The horse-drawn carriage transporting Lola La Fontaine and her chaperone Teresa Cortes stopped outside the sprawling three-story Paris townhouse of Madame Morveaux. They arrived as scheduled for one of Madame’s frequent afternoon parties.
Lola scowled. “Teresa, why must we attend Madame’s party? I am bored already and we have not even entered.”
“You ask this question every day.” Teresa sighed. “You know it is required that everyone of your station attend these afternoon parties. Try to enjoy yourself, but for goodness sake, no more pranks!”
“But I love to watch the expression on Madame Morveaux’s face when I embarrass her.”
Teresa shook her head. “You will soon be sixteen years of age and no longer a child. It is time you acted responsibly. Your father is a government minister. You do not want to cause him embarrassment, do you?”
Her dimpled smile highlighted the mischief in Lola’s sapphire eyes. “Papá does not have to know, does he?”
“Enough stalling! We must go inside. Just try to behave yourself!”
Together they stepped into the rotunda entrance hall that opened to reception rooms. Lola enjoyed the wary look on Madame Morveaux’s face when she greeted her. She knew the Madame expected her to cause trouble and Lola planned not to disappoint her.
When Teresa left the salon to relieve herself, Lola sneaked into the kitchen and seated herself at the massive wooden table to joke with the servants.
Lola wasn’t surprised when Teresa marched in with a frazzled expression. “What are you doing in here?”
She exhaled a puff of cigarette smoke and smiled. “Spending time with my friends.”
“What did you say to Madame Morveaux?

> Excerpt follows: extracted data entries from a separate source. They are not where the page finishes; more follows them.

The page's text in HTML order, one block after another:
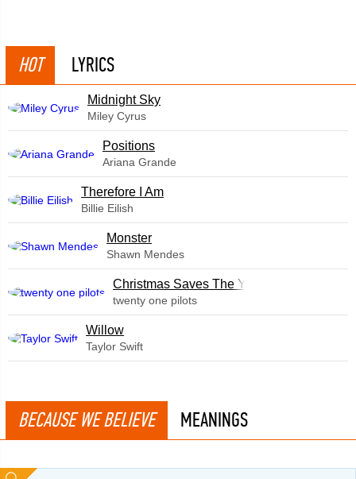
HOT LYRICS
Midnight Sky
Miley Cyrus
​Positions
Ariana Grande
Therefore I Am
Billie Eilish
Monster
Shawn Mendes
Christmas Saves The Year
twenty one pilots
Willow
Taylor Swift
BECAUSE WE BELIEVE MEANINGS
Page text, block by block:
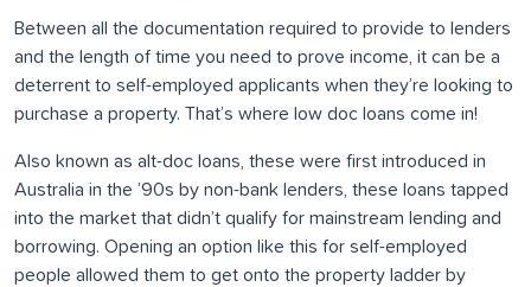
Between all the documentation required to provide to lenders
and the length of time you need to prove income, it can be a
deterrent to self-employed applicants when they’re looking to
purchase a property. That’s where low doc loans come in!
Also known as alt-doc loans, these were first introduced in
Australia in the ’90s by non-bank lenders, these loans tapped
into the market that didn’t qualify for mainstream lending and
borrowing. Opening an option like this for self-employed
people allowed them to get onto the property ladder by
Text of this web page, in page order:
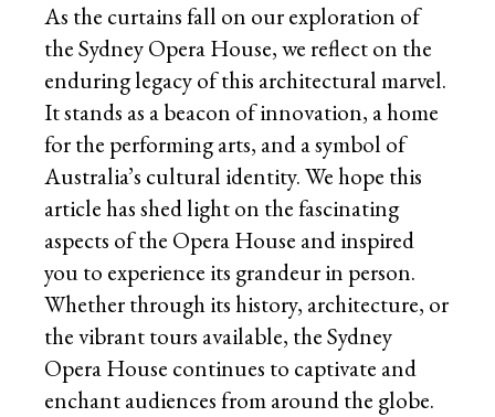
As the curtains fall on our exploration of
the Sydney Opera House, we reflect on the
enduring legacy of this architectural marvel.
It stands as a beacon of innovation, a home
for the performing arts, and a symbol of
Australia’s cultural identity. We hope this
article has shed light on the fascinating
aspects of the Opera House and inspired
you to experience its grandeur in person.
Whether through its history, architecture, or
the vibrant tours available, the Sydney
Opera House continues to captivate and
enchant audiences from around the globe.
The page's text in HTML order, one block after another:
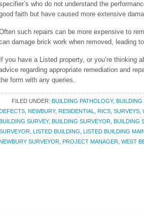
who do not understand the
faith but have caused more extensive
such repairs can be more expensive to
damage brick work when removed, leading
If you have a Listed property, or you’re thinking
regarding appropriate remediation and
form with any queries.
FILED UNDER: BUILDING PATHOLOGY, BUILDING
NEWBURY, RESIDENTIAL RICS SURVEYS
SURVEY, BUILDING SURVEYOR BUILDING
LISTED BUILDING LISTED BUILDING
SURVEYOR PROJECT MANAGER WEST
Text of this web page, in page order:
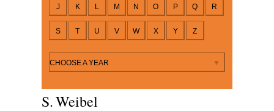
J K L M N O P Q R
S T U V W X Y Z
CHOOSE A YEAR
S. Weibel
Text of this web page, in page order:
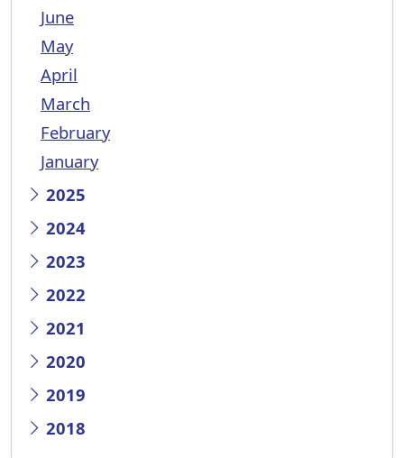
June
May
April
March
February
January
2025
2024
2023
2022
2021
2020
2019
2018

I saw her rush red-faced from this direction.”
“Oh, Teresa, you are needlessly upset. We were just having fun with that nosey old woman. She followed me in here and watched me light a cigarette. When she said I should be ashamed of myself, hiding in here blowing smoke with the servants, I said, Madame, I am only blowing cigarette smoke. I hear you blow other things with your servants!” Lola glanced at the servants and giggled. “Then the old boar ran from the kitchen.”

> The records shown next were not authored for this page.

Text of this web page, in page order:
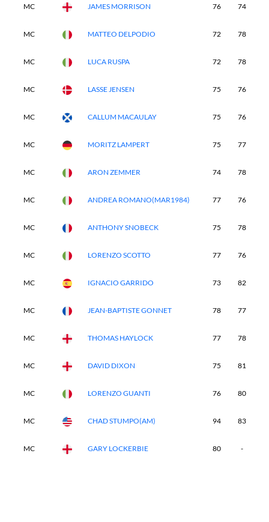
MC JAMES MORRISON 76 74
MC MATTEO DELPODIO 72 78
MC LUCA RUSPA 72 78
MC LASSE JENSEN 75 76
MC CALLUM MACAULAY 75 76
MC MORITZ LAMPERT 75 77
MC ARON ZEMMER 74 78
MC ANDREA ROMANO(MAR1984) 77 76
MC ANTHONY SNOBECK 75 78
MC LORENZO SCOTTO 77 76
MC IGNACIO GARRIDO 73 82
MC JEAN-BAPTISTE GONNET 78 77
MC THOMAS HAYLOCK 77 78
MC DAVID DIXON 75 81
MC LORENZO GUANTI 76 80
MC CHAD STUMPO(AM) 94 83
MC GARY LOCKERBIE 80 -
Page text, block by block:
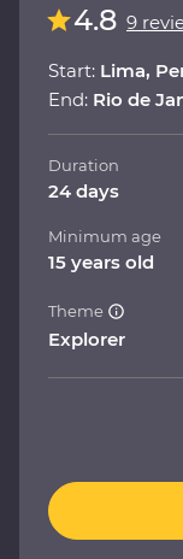
4.8 9
Start: Lima,
End: Rio de
Duration
24 days
Minimum age
15 years old
Theme
Explorer

Teresa suppressed a smile when she put out Lola’s cigarette. “You cannot continue this behavior. It is not proper!”
Lola winked at the servants and allowed Teresa to lead her from the kitchen.
In the main salon, Teresa hastened to Madame Morveaux to apologize for Lola’s behavior. Lola circled the room to display her low-cut décolleté, delighting in the attention of the young men who admired her bosom. Lola welcomed the venomous stares of jealous eyes in the arrogant faces of haughty women who whispered to each other behind their fans.

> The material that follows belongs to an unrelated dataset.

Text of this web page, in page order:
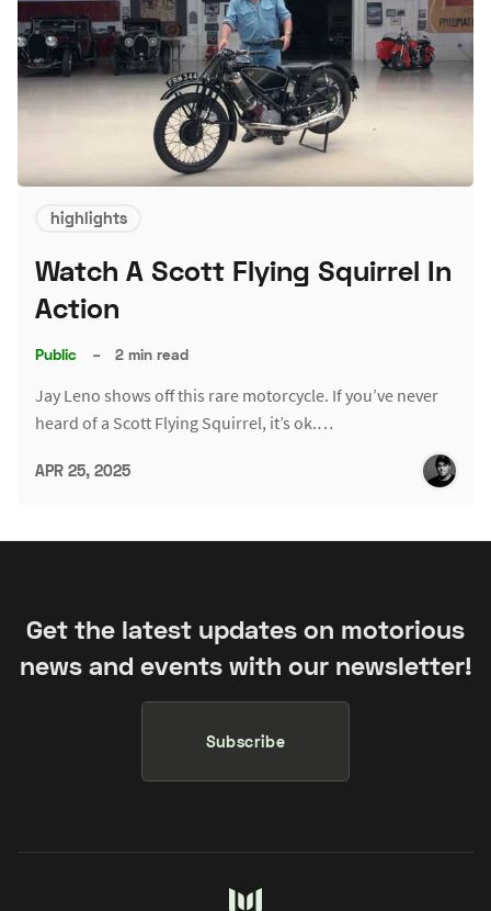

Teresa rushed to Lola. “You have had enough amusement. It is time to leave. You must practice and you do not want to keep your opera coach waiting.”
“Why should I leave when I am having so much fun?”
“You promised to sing at your father’s dinner party. You know he loves your beautiful voice. His chest swells with pride when you sing to his important friends.”
Lola shrugged. “You are right. I am only too happy to escape from these pompous ninnies.”
* * *
Bored with the familiar scenery on their return route along the Boulevard de Grenelle, Lola gazed out of the carriage window and yawned. When she noticed a crowd she wondered, What is going on there? Is he a… She shouted, “Stop! Stop! I want to get out!”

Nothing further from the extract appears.